Fig. 5 is a flow chart of the sentencing plot training and feature split point analysis.
Fig. 6 is a schematic diagram of feature split points.
Fig. 7 is a flow chart of the sentence analysis.
Detailed Description
In order to make the objects, technical solutions and advantages of the present invention more apparent, the technical solutions and specific implementations of the present invention will be further described in detail below with reference to the accompanying drawings.
As shown in fig. 2, the present invention mainly includes the following modules:
1. sentencing plot concept processing module: is used for establishing a sentencing plot.
2. Judge document element extraction module: is used for building a case scenario tree based on the sentencing scenario map.
3. And a joint training module: the system is used for carrying out multi-task combined training and prediction based on the case scenario tree.
4. Sentencing plot analysis and reporting module: the method is used for conducting the sentency analysis and forming a comprehensive analysis report of the sentency.
The invention mainly adopts the following technology:
1. sentencing plot construction technology
The method for constructing the sentencing plot comprises the following steps:
as in step "2.1" in fig. 3, the original story name is obtained from criminal law and the referee document in the normalized document of the sentence listed in fig. 1.
In step 3.1 of fig. 3, normalization is performed on the original scenario names extracted from each data source to form generalized candidate standard scenario names.
The candidate standard scenario names are calculated through similarity, and the candidate standard scenario names exceeding the set similarity threshold value are considered to be aligned, so that a 'quasi-alignment relation' is formed between the candidate standard scenario names; and simultaneously, according to the relation types such as the co-occurrence relation, the parallel relation, the quotation relation, the father relation and the like before and after each candidate standard scenario name is obtained from paragraphs and sentences of the original standard scenario normalized file, and a candidate standard scenario name undirected graph taking the candidate standard scenario name as a vertex and the relation class as an edge is formed.
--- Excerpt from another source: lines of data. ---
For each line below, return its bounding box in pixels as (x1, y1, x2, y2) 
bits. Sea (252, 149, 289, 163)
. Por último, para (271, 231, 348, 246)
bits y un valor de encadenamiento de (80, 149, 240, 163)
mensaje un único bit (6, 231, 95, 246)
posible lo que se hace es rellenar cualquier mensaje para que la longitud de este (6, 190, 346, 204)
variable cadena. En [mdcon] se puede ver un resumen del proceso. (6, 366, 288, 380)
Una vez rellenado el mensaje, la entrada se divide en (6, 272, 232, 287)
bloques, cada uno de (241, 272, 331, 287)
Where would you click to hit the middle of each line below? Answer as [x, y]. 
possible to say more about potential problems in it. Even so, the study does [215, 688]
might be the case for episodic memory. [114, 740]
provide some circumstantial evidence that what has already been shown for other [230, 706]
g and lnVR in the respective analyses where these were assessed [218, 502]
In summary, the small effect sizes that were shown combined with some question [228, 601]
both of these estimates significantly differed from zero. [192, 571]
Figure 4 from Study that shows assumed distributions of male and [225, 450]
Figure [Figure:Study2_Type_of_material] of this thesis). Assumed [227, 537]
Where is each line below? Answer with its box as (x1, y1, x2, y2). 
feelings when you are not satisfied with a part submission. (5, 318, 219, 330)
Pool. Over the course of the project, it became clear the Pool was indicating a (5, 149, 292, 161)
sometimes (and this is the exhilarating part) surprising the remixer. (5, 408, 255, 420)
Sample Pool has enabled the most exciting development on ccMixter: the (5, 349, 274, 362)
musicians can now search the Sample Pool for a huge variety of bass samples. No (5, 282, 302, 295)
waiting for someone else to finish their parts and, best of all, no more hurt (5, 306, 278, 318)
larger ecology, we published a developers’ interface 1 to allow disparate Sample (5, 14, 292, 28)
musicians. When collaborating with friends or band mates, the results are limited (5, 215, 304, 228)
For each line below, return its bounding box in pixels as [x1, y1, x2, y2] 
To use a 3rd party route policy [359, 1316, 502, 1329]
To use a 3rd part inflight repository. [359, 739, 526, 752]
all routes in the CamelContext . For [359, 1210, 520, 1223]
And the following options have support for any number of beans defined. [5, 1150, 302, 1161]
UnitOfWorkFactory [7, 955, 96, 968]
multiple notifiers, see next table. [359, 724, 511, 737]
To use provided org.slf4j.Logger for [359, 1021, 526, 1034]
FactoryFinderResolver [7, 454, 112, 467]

And (3) in step 4.1 in FIG. 3, clustering the candidate standard plot names by adopting related field algorithms such as graph clustering, community discovery and the like in the candidate standard plot name undirected graph, and generating recommended candidate standard plot names for manual confirmation from each clustering center.
In step 5.1 in fig. 3, the recommended candidate standard scenario names are manually confirmed to form standard scenario names, and the step can effectively select hundreds of standard scenario names which need important consideration in the actual investigation process from tens of thousands of candidate standard scenario names. The standard scenario names confirmed by legal specialists can be used as unified term standard standards for sentencing, and the standard scenario names normalized to be consistent in all provinces and regions throughout the country can be realized.
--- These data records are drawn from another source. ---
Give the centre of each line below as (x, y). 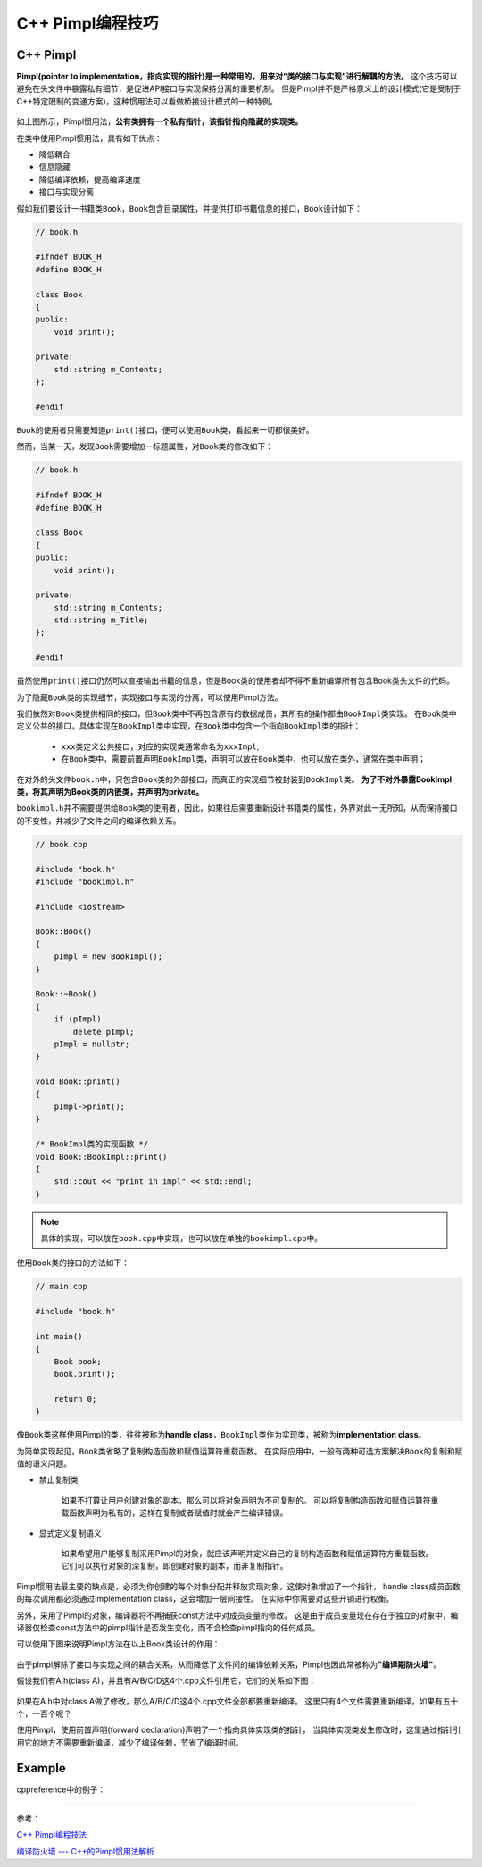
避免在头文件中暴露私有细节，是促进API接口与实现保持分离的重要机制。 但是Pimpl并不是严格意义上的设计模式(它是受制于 (239, 88)
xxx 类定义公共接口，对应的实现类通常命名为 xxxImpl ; (160, 746)
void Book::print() (78, 1082)
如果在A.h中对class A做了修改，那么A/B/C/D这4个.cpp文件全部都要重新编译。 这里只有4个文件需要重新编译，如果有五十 (237, 1701)
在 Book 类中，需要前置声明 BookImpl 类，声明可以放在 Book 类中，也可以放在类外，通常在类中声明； (243, 759)
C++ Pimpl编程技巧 (87, 23)
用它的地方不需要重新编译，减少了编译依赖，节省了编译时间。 (130, 1742)
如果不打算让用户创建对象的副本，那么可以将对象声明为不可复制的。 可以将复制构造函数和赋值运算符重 (250, 1500)
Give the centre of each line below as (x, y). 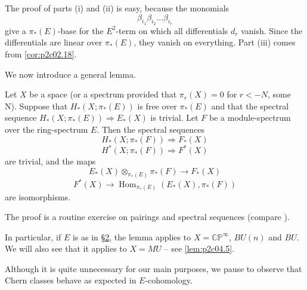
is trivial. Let (174, 117)
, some (279, 94)
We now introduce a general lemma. (70, 74)
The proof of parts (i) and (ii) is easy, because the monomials (117, 8)
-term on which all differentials (172, 30)
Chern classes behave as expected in (71, 280)
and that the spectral (250, 106)
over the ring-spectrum (46, 129)
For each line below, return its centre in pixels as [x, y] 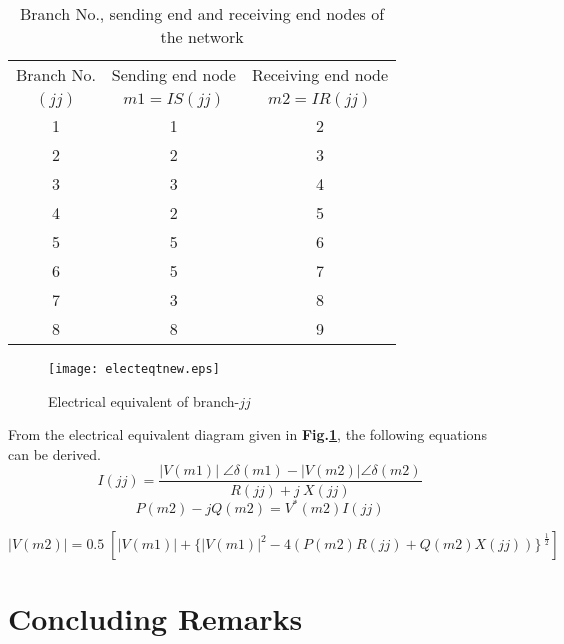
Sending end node [173, 74]
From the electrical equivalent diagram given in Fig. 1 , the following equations [247, 434]
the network [202, 36]
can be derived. [54, 453]
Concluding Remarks [155, 618]
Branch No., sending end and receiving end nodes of [202, 13]
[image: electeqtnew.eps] [134, 369]
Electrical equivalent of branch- [144, 400]
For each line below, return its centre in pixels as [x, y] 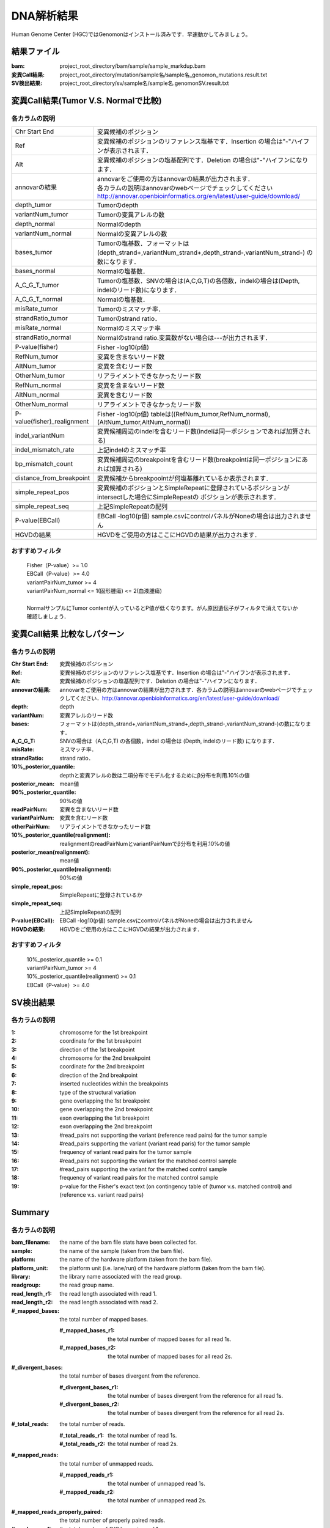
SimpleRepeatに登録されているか [101, 895]
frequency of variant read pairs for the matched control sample [139, 1178]
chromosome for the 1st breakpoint [104, 1032]
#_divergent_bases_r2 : [89, 1404]
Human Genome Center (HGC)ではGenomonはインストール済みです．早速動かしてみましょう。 [131, 34]
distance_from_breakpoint [53, 478]
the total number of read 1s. [142, 1435]
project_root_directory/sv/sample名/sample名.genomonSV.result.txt [144, 83]

In step 6.1 of fig. 3, tree classification is performed on the upper and lower relationships of the standard scenario names to form the sentencing scenario names with tree structures. For example, the standard scenario names "less than fourteen", "less than sixteen to fourteen", "less than eighteen to sixteen", are classified as "underage" in the upper sense.
In step 7.1 of fig. 3, the original scenario name is correlated with the sentency name of the tree structure to form the sentency map.
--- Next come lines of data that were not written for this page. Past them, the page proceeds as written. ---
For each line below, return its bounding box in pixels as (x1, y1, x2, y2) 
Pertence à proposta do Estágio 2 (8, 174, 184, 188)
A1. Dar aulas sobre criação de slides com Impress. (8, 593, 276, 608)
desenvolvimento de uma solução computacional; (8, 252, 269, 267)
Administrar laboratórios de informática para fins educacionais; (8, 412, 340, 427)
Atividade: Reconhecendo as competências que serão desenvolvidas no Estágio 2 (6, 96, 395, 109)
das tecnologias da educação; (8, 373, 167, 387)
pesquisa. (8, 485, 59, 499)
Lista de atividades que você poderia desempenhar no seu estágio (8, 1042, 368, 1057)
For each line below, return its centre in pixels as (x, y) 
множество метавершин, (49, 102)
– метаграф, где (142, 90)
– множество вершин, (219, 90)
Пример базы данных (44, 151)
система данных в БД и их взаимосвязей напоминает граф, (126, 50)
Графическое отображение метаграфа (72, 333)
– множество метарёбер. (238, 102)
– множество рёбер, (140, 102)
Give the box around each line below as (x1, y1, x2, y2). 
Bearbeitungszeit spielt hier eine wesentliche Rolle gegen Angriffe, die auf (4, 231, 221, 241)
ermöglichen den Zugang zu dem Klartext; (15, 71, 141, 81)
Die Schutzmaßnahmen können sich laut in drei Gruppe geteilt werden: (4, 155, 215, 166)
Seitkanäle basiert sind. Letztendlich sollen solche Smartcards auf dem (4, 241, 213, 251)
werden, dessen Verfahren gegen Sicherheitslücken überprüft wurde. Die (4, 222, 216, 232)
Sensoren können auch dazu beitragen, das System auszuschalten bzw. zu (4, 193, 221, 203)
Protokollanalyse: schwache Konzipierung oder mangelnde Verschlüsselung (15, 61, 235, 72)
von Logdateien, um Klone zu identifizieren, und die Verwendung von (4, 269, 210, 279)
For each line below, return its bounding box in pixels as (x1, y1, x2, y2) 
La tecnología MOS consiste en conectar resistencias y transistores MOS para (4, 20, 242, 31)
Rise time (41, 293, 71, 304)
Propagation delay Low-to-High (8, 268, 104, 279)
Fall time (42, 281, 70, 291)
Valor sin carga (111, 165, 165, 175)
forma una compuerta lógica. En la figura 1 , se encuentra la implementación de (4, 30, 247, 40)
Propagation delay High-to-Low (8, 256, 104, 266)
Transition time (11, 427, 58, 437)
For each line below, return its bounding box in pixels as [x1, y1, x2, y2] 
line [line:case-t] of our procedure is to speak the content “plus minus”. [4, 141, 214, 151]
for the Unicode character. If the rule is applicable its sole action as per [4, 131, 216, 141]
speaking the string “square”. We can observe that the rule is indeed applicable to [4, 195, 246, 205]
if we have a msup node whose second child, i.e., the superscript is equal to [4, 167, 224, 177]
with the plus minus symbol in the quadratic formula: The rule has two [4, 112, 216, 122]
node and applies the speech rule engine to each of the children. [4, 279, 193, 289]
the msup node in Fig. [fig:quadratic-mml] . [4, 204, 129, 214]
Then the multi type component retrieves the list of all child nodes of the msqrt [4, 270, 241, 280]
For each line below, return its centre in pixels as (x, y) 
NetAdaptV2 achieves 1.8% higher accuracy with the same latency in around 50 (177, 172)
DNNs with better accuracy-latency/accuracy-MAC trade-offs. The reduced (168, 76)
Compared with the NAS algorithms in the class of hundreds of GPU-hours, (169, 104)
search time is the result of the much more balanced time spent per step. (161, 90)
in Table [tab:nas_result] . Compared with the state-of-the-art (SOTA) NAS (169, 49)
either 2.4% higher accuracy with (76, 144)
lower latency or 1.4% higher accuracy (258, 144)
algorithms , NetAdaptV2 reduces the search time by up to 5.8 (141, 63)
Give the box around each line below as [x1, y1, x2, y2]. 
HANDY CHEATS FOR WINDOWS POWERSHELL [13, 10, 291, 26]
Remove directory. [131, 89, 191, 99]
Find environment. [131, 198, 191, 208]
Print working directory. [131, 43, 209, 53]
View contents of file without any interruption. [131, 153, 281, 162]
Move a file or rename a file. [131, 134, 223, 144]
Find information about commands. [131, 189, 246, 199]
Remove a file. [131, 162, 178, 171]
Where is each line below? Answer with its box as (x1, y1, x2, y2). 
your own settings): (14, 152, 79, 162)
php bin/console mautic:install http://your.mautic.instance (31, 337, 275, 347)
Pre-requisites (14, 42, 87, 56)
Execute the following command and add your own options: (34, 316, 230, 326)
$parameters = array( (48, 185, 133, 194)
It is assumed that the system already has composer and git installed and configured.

2. Sentencing plot extraction technique
Through the sentencing pattern, the sentencing of each referee document is extracted by a sentencing extraction engine, comprising the following steps:
the scenario extraction engine invokes knowledge of the sentencing scenario atlas; initializing a scenario extraction engine;
in step 2.1 of fig. 4, the referee document is preprocessed, and the structuring engine is invoked to identify important story areas in the referee document. The structuring engine refers to a comprehensive structuring engine technology, and comprises a set of compound technologies of syntax, lexicon, regularization, structure definition, word segmentation, part-of-speech tagging, relation extraction, hierarchical decomposition and the like, text in a sequence format is converted into a data structure in a tree form and a reference format, an output format can be output as XML and Json, and the reference relation can be connected by an ID or entity name.
As in step "3.1" in fig. 4, the scenario extraction engine is invoked to extract the case sentency for the important scenario area.
As in step 3.2 of fig. 4, the referee result is extracted, and the referee result is taken as a special case scenario.
As in step "4.1" of FIG. 4, all episodes (sentencing episodes, case episodes) are combined to form a case episode tree.
3. Congratulation scenario and congratulation period combined training prediction technology
The criminal scenario is model trained by adopting a machine learning and deep learning method, and the model is a common model and model combination, including, but not limited to LightGBM, XGBoost, transform, MLP, CNN and the like.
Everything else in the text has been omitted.